If it weren’t so late in the coalition negotiations game, this could have been the first shot in removing Livni from the party, and paving the way for Labor to enter the coalition, and forming a ‘National Unity’ government.

Yitzchak Herzog has denied he planned to join Netanyahu’s coalition at any point. Herzog believes that Netanyahu’s coalition will be “unstable” and “doomed to failure.”

Deri Plays Tough, Refuses to Share Religious Affairs Post with Bennett

Sunday, May 3rd, 2015

Shas’ demand to lock out Bennett from the religious court is forcing a last-minute coalition showdown.

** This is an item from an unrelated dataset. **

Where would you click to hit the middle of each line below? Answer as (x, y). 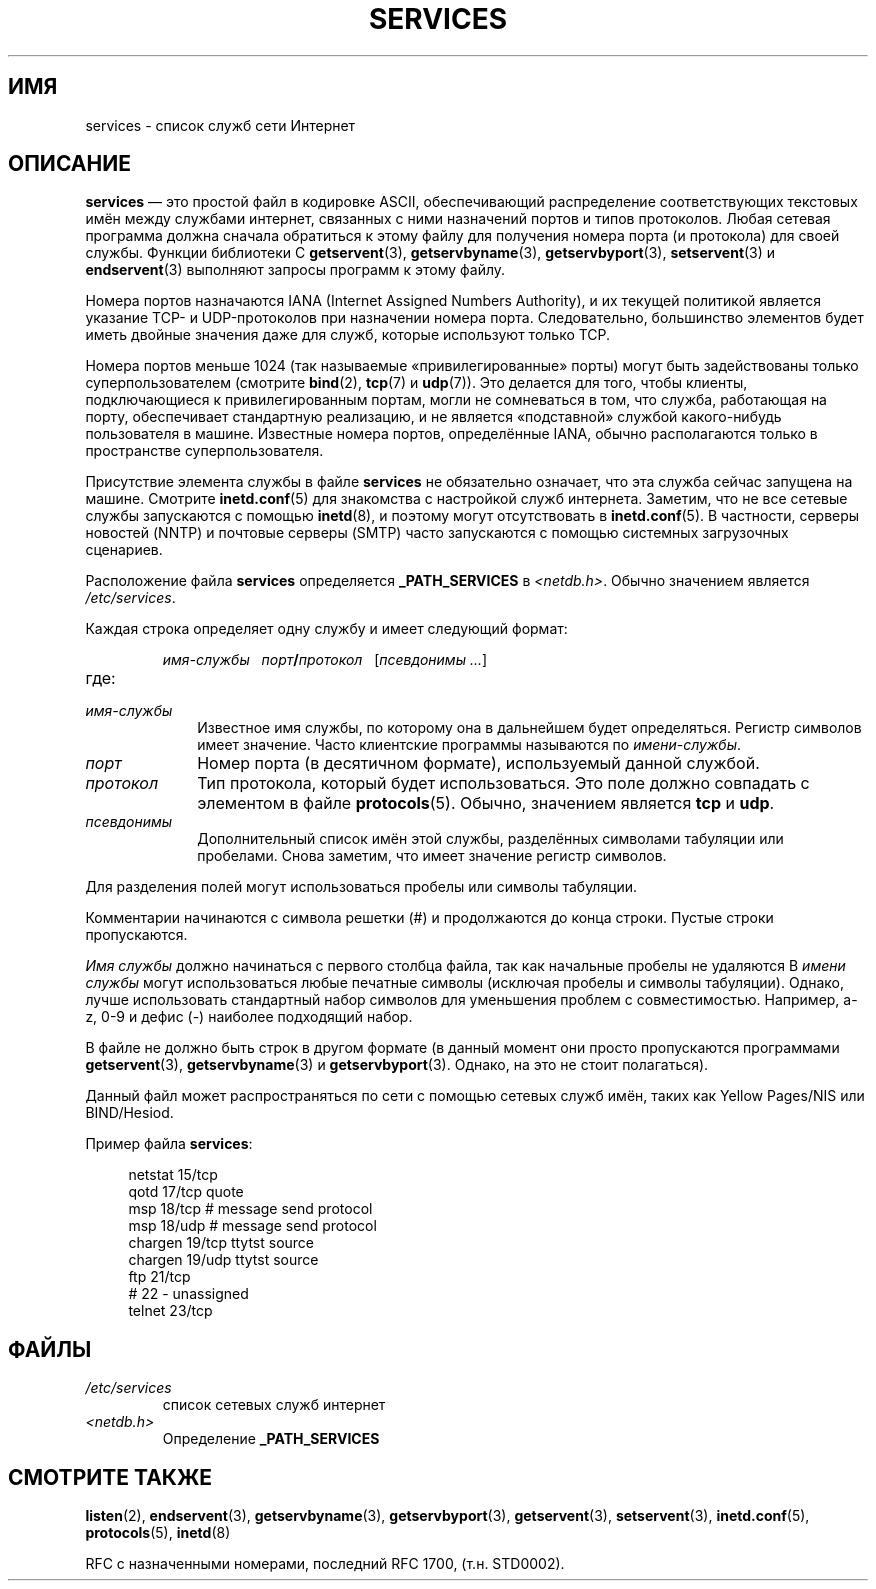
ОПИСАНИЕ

Shas leader Aryeh Deri has refused to allow the Bayit Yehudi (Jewish Home) the post as Deputy Religious Affairs Minister, leaving party chairman Naftali Bennett and Prime Minister Binyamin Netanyahu with a last-minute showdown to form a coalition government.

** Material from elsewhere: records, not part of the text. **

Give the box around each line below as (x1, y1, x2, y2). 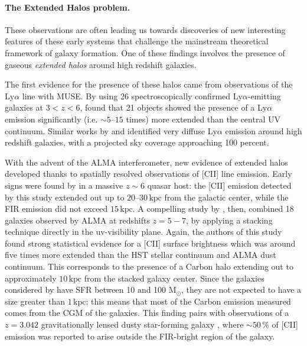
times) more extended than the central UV (126, 112, 280, 125)
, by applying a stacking (185, 214, 273, 226)
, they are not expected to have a (181, 283, 302, 296)
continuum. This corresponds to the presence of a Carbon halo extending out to (5, 260, 293, 273)
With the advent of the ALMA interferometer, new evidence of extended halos (5, 156, 288, 168)
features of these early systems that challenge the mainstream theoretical (5, 35, 269, 47)
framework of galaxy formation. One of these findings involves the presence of (5, 46, 285, 59)
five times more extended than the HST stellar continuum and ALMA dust (5, 248, 276, 261)
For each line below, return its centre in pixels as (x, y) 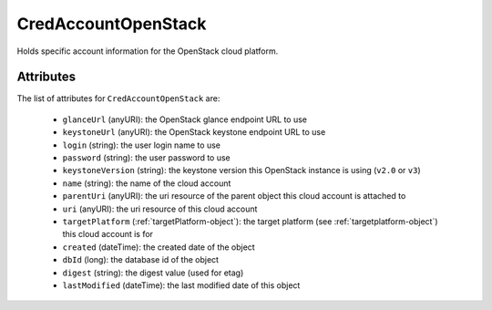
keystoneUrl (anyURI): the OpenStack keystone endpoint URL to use (194, 132)
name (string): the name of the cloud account (147, 183)
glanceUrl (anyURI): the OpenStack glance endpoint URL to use (184, 119)
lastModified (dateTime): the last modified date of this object (181, 285)
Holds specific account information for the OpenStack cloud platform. (148, 51)
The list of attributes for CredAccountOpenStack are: (118, 98)
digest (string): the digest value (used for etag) (153, 273)
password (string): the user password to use (147, 158)
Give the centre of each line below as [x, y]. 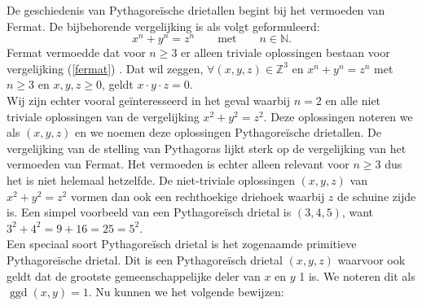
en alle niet [353, 101]
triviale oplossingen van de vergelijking [103, 116]
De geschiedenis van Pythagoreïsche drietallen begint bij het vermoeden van [196, 10]
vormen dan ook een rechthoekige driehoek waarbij [198, 196]
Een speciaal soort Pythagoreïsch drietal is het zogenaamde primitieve [182, 244]
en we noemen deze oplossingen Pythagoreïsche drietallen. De [229, 132]
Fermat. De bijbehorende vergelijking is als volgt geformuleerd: [163, 26]
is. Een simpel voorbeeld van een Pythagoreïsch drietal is [149, 212]
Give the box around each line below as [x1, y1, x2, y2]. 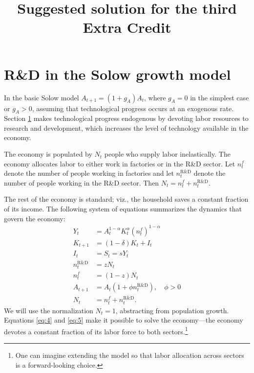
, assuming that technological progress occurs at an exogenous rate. [32, 103, 234, 113]
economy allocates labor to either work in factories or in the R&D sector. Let [4, 158, 235, 168]
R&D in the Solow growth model [4, 64, 231, 84]
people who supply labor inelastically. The [104, 149, 231, 159]
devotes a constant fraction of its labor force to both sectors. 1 [4, 325, 188, 336]
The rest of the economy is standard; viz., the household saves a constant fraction [4, 194, 249, 204]
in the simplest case [190, 92, 249, 102]
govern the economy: [4, 213, 65, 223]

Without Bennett, Netanyahu has only 61 Knesset Members unless he can come to terms with Yisrael Beiteinu Avigdor Lieberman. As it stands now, he has only the minimum needed for a new government, but that number is too fragile to keep a coalition from falling apart.

He has until 8 p.m. Wednesday to put up or shut up. Either he, Bennett and Shas come to terms or Reuven Rivlin asks someone else to form a government. The only other alternative is a national unity coalition, which by all accounts would last for perhaps a day, or a week or month, but not much longer.

The Religious Affairs Ministry is the stumbling block. Deri wants it to himself, lock stock and barrel, knowing that allowing a Tel Aviv Bayit Yehudi Knesset Member to be his deputy would mean slicing money from Hareidi institutions and compromising on religious issues that are the foundation of Shas.

Deri always has proven he can be bought for a price and knows how to make it an expensive one. He might compromise with Bennett if Netanyahu offers him another key Cabinet post, likely at the expense of a prospective Likud minister.

Actually, there is another alternative. It is called “elections.”